Kılıçdaroğlu, 18 Ekim Pazartesi gününü “milat” olarak almakla, daha önce işlenmiş suçlara af çıkartacağını örtülü olarak vaat etmiş olmaktadır.

2015’te AKP’nin Mecliste çoğunluğu kaybettiği seçimlerden sonra, yapılan istikşafi görüşmeler sırasında; Kılıçdaroğlu “devri sabık yaratmayacağını”, “intikam duygusu ile hareket etmeyeceklerini” söyleyerek, geçmişe sünger çekmeye hazır olduğunu ifade etmişti. (3)

Özetlemek gerekirse; olası Y-CHP iktidarında, yapanın yaptığı yanında kâr kalacağı anlaşılıyor!

Kılıçdaroğlu’nun kafasında “af” var; yeter ki iktidara getirilsin!

Fars Şair Sadi-i Şirazı ne demişti?

Zalimleri bağışlamak yoksullara cefadır”…

***

Kılıçdaroğlu’nun “af” şeklinde nitelenebilecek bu açıklamasını, Reis’in memurları “tehdit” olarak değerlendirmesi ise Kılıçdaroğlu’nun açıklamasından çok daha fazla sorunludur.

Zira Anayasa hükümlerinin -biraz değiştirilerek- kamu personeline hatırlatılması, hiçbir şekilde “tehdit” olarak değerlendirilemez.

Tehdit suçu” Türk Ceza Kanununun 106. maddesinde düzenlenmiştir. (4)

Bu suçun maddi unsuru: Bir kişinin hayatına, vücut veya cinsel dokunulmazlığına saldırı gerçekleştirileceği veya malvarlığı itibariyle büyük bir zarara uğratılacağının söylenmesidir.

Kılıçdaroğlu’nun sözlerinin ise “tehdit” suçuyla uzaktan yakından ilişkisi bulunmadığını hukuk fakültesi birinci sınıf öğrencileri bile bilirler.

Bu konuda başlatılan tartışmalar gereksiz olup, gerçek gündemi arka sıralara itmeye yöneliktir.

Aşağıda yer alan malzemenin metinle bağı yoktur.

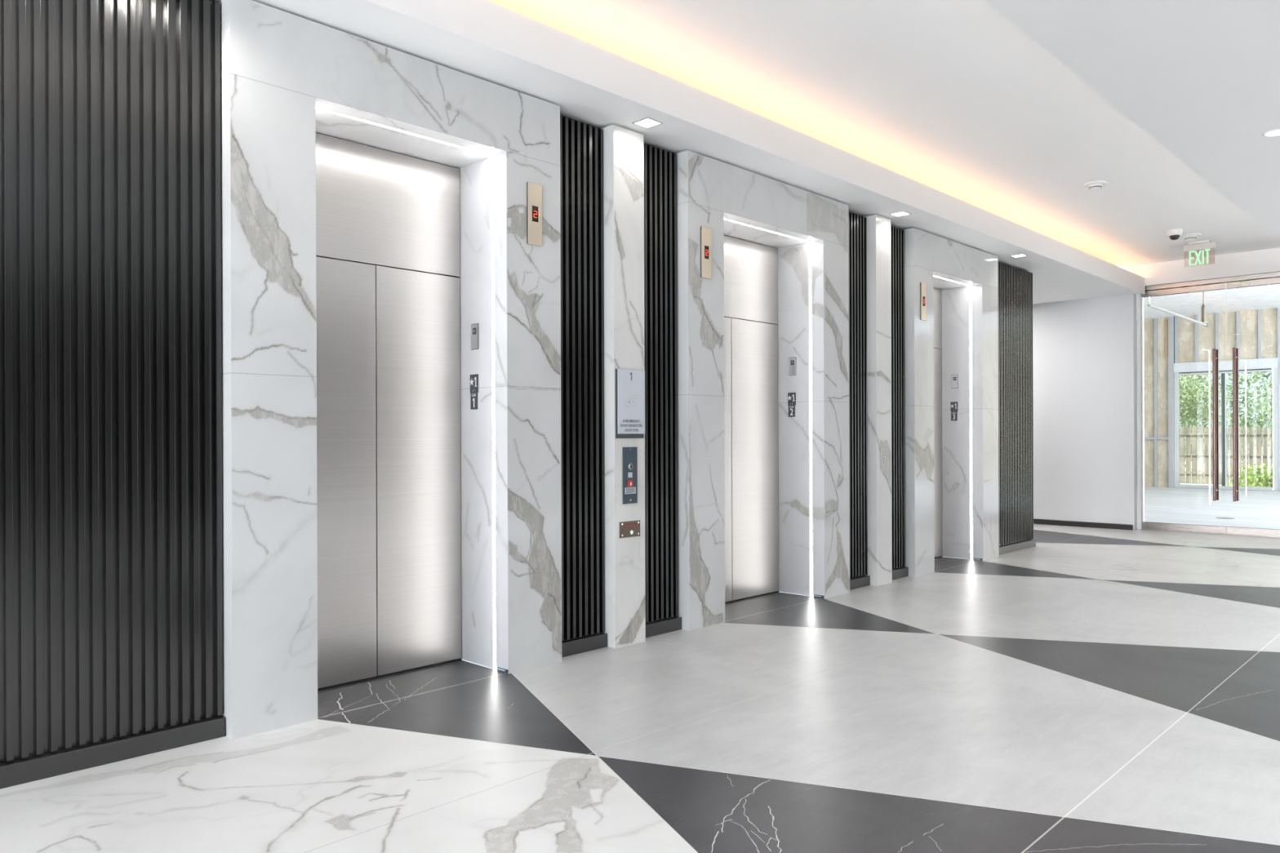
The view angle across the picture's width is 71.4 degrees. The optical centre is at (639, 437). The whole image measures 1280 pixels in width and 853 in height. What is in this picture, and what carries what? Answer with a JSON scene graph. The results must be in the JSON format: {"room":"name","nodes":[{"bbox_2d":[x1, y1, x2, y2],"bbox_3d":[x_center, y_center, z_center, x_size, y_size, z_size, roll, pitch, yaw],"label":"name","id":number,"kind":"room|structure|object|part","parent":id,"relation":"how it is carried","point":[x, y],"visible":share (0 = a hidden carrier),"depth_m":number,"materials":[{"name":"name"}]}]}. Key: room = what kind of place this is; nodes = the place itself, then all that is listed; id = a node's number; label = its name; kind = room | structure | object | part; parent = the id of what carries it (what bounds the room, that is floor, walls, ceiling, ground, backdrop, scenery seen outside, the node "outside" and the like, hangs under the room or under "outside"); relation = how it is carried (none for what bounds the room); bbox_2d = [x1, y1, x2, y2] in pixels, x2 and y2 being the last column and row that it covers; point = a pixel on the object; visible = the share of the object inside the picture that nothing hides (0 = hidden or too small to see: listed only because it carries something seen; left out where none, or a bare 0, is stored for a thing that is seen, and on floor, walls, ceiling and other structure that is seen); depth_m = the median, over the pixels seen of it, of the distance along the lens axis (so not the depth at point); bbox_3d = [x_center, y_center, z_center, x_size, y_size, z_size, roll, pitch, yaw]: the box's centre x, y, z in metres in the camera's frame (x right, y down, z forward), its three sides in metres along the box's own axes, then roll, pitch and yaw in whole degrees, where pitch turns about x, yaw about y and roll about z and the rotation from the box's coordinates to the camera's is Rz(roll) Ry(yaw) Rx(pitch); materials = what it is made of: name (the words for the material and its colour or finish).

Buna karşılık “…tehditse tehdittir” ile biten söylemler ise boş gevezelikten başka bir şey değillerdir…

***

Kılıçdaroğlu, “kanunsuz emir”lerin yerine getirilmemesi ile ilgili açıklamayı yaptığı günün akşamında, 10 ülkenin büyükelçilerinin (5) Osman Kavala’nın “derhal serbest bırakılması” için bildiri (6) yayınlamaları, oldukça dikkat çekicidir.

Böyle yersiz bir bildiri karşısında asla sessiz kalınamaz.

Zira büyükelçiler, devletlerini ve cumhurbaşkanlarını temsil ederler.

Dolaysıyla bildiriyi, 10 devletin müşterek bildirisi olarak görmek gerekir.

Daha önce benzer olaylar karşısında; AKP iktidarının tavizkar davranmış olması, bu olay karşısında kuvvetli tepki verilmesi gerektiği, gerçeğini değiştirmez.

Hiçbir devlet, başka bir devletin yargı organlarına emir ve talimat veremez.

Bununla birlikte, her kim olursa olsun yargılamalar adil ve hukuka uygun yapılmalı, yargı “sopa” olarak kullanılmamalıdır.

Dolaysıyla Cumhurbaşkanının “KİMSİNİZ SİZ” şeklindeki tepkisi (7) son derece haklı ve yerindedir.

Muhalefetin, elçilerin bildirisine “destek” mahiyetindeki açıklamaları ise talihsizliktir. (8)

İktidara gelme umutların hala ABD ve AB’ye bağlandığını gösteren önemli bir kanıttır…

***

Soros’un fedaisi (9) iş insanı Osman Kavala’nın, “derhal serbest bırakılması” için bildiri yayınlayan devletler, FETÖ tarafından masa başında kurgulandığı ayan beyan ortaya çıkan, 28 Şubat ve Balyoz davaları için parmaklarını dahi kıpırdatmamışlardır.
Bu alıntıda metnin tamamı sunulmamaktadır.